Records from a collection:
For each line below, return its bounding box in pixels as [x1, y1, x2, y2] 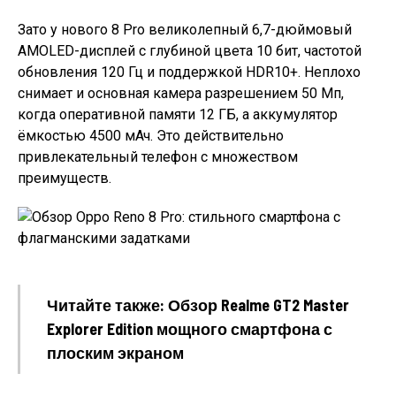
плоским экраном [47, 343, 184, 363]
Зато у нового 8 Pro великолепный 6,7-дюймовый [18, 21, 352, 39]
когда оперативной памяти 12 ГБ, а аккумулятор [18, 106, 338, 124]
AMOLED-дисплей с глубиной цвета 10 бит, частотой [18, 42, 362, 60]
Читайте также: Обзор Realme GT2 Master [47, 295, 349, 316]
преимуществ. [18, 170, 111, 187]
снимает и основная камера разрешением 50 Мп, [18, 85, 344, 103]
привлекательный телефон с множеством [18, 148, 298, 166]

What this task involves
From the line containing "снимает и основная" through the last line of the entries above, print each line exactly as it stands.

Your solution
снимает и основная камера разрешением 50 Мп, [18, 85, 344, 103]
привлекательный телефон с множеством [18, 148, 298, 166]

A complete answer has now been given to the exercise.